Yes, the ICP and ICP2 are by the same team as the Pandora.

And I agree, there's nothing wrong with testing games on emulators. If I do indeed decide to start collecting real retro games, I'll definitely be testing the ones I'm not sure I'll like via emulation, first.

And on that note, one of the other main reasons I want an everdrive is so i can easily play SNES homebrew and the like on actual hardware.


----------



## Coto (Oct 16, 2012)

SNES backwards i'm fine with Wii or my notebook as an entertainment center. N64 onwards pure real hardware, no emus (not even VC). Framebuffer effects on N64 aren't even comparable


----------



## suppow (Oct 16, 2012)

ok, i'm gonna try to get all in order



the_randomizer said:


> I do, but unfiltered looks like crap. My TV doesn't support native 240p, what the hell are you bitching about?  I'll use my emulators however the hell I want to use them.  Stop f***ing around and let me be.   If you don't like it, screw off and shut the f**k up.


ok, nevermind unfiltered/filtered that's fine. filtered *does* look better on *bigger* resolutions, i just said that *i* liked unfiltered better. _but . . . (continued below)_


xwatchmanx said:


> He cares about the visuals, it's just that the method you suggest legitimately looks worse on the TV he uses.


the method i was suggest (and note), was *not* filtered vs unfiltered, i was mainly talking about *aspect ratio*


the_randomizer said:


> At least you can empathize my predicament. I have no choice, either I use filtering or I don't play the emulator.

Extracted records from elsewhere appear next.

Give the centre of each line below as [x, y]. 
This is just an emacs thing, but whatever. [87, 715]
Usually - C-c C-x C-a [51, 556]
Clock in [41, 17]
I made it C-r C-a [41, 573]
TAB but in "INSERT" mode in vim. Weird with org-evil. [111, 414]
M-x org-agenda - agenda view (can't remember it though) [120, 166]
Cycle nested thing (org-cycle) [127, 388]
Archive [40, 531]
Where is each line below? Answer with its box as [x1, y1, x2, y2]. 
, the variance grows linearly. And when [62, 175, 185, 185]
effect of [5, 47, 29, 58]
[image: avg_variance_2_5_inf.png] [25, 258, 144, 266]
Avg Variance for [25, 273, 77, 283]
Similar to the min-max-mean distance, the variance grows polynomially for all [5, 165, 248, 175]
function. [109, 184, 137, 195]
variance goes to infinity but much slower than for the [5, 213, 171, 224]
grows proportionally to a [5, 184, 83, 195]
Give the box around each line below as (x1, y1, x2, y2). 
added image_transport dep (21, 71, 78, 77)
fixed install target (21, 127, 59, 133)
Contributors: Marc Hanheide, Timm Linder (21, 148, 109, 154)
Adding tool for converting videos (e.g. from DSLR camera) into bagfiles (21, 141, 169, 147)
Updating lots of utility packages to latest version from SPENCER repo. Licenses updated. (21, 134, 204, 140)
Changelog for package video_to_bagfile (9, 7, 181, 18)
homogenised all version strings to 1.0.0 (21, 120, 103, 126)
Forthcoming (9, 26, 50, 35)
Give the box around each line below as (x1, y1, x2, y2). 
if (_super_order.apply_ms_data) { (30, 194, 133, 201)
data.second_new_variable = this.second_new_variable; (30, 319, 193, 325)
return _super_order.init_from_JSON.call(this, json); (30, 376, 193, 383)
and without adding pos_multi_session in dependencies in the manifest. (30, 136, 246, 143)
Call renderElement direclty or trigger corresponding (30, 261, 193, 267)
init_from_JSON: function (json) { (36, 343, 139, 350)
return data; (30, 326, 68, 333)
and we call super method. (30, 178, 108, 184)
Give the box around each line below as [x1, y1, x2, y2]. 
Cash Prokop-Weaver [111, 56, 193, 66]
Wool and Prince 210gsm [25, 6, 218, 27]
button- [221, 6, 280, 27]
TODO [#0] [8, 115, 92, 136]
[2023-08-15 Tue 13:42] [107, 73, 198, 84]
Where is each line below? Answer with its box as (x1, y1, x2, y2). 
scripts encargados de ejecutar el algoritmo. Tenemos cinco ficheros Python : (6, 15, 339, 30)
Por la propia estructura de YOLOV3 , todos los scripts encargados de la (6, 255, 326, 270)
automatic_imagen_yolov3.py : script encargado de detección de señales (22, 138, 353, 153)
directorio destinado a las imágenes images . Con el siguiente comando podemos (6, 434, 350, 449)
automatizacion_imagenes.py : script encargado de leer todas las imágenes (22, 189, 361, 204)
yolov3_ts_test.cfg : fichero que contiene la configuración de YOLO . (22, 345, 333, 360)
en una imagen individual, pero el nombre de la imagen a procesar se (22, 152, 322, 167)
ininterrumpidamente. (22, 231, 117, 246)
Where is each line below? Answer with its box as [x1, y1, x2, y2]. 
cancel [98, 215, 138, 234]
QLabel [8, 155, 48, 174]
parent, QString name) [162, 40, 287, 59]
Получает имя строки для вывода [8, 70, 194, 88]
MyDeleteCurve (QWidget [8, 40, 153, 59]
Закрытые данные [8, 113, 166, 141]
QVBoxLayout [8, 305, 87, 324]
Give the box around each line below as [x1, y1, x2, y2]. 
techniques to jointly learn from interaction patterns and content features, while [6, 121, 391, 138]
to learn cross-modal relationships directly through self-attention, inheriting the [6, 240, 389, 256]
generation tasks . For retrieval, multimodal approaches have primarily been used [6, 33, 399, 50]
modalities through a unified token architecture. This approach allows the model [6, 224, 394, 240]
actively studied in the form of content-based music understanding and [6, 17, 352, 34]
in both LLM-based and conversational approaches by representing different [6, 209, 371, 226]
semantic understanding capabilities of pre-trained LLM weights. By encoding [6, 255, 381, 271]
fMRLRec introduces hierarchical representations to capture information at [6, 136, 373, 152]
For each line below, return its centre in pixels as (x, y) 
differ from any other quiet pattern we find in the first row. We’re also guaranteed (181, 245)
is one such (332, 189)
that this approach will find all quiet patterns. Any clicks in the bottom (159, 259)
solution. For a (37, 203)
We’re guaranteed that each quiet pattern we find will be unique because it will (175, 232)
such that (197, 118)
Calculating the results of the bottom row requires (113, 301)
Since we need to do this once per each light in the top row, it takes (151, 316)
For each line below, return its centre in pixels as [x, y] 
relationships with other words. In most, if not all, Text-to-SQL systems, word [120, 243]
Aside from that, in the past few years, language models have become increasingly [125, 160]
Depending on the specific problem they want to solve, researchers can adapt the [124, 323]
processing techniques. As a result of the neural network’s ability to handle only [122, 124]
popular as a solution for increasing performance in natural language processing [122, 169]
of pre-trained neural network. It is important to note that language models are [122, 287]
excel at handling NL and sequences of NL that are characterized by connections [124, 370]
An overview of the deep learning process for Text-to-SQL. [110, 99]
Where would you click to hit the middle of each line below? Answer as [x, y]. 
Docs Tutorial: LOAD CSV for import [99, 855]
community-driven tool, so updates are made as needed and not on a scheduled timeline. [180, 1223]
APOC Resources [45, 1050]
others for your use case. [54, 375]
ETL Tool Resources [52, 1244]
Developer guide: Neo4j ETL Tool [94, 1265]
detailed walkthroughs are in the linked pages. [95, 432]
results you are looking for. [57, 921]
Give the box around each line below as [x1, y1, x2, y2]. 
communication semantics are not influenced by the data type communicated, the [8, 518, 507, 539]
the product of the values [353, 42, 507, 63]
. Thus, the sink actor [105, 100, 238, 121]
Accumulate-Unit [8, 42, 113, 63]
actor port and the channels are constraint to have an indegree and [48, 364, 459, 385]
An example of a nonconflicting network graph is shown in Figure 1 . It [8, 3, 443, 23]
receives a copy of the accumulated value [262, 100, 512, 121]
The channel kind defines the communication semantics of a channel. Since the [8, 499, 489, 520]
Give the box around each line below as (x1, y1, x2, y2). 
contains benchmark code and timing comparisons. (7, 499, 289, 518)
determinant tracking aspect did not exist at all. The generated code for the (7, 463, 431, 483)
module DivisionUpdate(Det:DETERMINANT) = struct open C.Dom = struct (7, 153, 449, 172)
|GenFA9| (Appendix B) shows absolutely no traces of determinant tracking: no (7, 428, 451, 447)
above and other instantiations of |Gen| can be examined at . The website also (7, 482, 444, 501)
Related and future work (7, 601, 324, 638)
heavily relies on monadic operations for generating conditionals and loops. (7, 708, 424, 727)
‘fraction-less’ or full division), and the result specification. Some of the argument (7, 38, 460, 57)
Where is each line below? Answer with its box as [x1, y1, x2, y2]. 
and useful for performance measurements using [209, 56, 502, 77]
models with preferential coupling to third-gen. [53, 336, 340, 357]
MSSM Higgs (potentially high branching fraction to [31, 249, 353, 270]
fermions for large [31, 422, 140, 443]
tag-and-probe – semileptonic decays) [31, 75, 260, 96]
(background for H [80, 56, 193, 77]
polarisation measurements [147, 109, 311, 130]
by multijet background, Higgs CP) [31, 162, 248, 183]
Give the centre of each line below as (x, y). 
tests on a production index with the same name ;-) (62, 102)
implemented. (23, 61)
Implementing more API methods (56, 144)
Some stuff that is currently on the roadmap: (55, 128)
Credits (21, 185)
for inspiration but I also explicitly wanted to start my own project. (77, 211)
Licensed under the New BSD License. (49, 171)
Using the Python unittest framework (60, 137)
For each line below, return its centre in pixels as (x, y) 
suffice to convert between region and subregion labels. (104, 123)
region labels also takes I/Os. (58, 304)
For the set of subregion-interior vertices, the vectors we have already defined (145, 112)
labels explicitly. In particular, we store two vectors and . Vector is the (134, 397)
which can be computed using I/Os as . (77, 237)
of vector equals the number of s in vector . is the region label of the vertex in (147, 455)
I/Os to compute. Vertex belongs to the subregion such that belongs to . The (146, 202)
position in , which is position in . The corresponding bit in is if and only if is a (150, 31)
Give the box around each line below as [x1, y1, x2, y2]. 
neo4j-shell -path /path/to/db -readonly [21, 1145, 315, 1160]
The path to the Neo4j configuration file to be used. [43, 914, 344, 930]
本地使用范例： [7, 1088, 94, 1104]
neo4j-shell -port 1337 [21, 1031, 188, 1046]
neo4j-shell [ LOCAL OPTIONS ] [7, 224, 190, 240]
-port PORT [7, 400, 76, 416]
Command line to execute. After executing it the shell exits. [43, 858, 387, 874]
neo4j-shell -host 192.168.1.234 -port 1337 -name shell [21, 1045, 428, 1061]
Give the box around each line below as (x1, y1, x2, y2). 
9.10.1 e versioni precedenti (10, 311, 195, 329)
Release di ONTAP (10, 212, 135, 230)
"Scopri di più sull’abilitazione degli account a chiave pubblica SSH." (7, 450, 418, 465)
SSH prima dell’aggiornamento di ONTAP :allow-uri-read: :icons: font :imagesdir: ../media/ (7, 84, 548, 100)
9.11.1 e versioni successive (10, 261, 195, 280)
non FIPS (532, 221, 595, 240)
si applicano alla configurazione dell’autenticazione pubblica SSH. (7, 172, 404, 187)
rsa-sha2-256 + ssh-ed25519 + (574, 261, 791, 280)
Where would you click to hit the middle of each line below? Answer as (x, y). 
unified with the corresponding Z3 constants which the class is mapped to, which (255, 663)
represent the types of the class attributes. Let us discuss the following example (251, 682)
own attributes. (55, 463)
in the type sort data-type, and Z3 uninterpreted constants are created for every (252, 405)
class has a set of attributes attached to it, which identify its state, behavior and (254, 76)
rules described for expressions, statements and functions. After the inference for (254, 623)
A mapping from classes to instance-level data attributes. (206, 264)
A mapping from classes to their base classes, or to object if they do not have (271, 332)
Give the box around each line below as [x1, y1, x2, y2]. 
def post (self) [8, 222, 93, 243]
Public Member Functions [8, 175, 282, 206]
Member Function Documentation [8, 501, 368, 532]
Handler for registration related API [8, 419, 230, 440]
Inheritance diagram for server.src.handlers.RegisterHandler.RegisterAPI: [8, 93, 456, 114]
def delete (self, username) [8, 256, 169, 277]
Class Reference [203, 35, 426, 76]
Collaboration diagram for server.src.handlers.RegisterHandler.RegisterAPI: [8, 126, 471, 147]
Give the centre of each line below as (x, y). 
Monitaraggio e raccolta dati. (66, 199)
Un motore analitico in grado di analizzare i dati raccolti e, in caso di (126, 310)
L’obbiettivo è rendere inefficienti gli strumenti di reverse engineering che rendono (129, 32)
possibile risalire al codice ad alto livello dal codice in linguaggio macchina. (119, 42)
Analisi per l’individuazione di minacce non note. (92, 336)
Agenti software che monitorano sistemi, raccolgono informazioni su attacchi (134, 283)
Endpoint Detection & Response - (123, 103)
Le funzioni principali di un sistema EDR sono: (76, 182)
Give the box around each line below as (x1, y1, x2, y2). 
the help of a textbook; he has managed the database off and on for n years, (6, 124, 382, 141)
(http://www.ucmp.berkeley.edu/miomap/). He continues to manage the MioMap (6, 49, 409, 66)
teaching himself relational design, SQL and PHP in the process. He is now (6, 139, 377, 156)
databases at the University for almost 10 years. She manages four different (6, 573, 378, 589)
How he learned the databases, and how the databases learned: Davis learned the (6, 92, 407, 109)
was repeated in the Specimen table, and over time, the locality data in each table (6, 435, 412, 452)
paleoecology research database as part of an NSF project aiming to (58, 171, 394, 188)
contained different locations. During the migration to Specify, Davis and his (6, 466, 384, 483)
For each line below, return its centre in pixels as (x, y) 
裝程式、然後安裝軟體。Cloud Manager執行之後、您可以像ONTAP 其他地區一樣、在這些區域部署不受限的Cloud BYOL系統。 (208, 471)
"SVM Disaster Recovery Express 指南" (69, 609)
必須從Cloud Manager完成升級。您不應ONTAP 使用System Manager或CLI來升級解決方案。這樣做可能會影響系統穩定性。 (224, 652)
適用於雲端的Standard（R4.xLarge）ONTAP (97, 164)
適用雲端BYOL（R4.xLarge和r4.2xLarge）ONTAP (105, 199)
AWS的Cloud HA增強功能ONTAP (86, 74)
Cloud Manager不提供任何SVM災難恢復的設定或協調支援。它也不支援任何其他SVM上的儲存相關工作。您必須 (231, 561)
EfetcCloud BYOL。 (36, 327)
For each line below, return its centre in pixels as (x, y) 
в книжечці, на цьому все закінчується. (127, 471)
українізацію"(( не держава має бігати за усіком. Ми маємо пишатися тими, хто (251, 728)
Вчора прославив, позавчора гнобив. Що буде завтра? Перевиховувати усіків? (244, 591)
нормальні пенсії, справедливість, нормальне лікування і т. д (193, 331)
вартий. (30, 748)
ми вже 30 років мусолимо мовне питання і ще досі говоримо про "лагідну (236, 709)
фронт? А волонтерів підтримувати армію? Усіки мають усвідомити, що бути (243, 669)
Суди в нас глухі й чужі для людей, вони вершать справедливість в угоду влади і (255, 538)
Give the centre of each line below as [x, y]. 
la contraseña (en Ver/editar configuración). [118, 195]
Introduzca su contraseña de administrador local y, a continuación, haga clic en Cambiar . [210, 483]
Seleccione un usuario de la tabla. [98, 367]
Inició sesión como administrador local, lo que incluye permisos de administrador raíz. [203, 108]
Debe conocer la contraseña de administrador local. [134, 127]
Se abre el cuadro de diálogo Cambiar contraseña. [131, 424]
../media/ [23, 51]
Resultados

again with the filtering  


xwatchmanx said:


> I use filtered pixels myself, because they honestly look WAY better on my HD than unfiltered does. That said, I put it in 4:3 correction mode, too.
> 
> Using a 480p component cable seriously helps, too.


*exactly*, that method works well on higher resolutions, *filtering* + *4:3*


the_randomizer said:


> Definitely helps, and granted, some LCDs (like my parent's Sony Bravia) support 240p, but most don't.  Therein lies the issue.  *suppow *here is obviously delusional and probably has a CRT and not an LCD.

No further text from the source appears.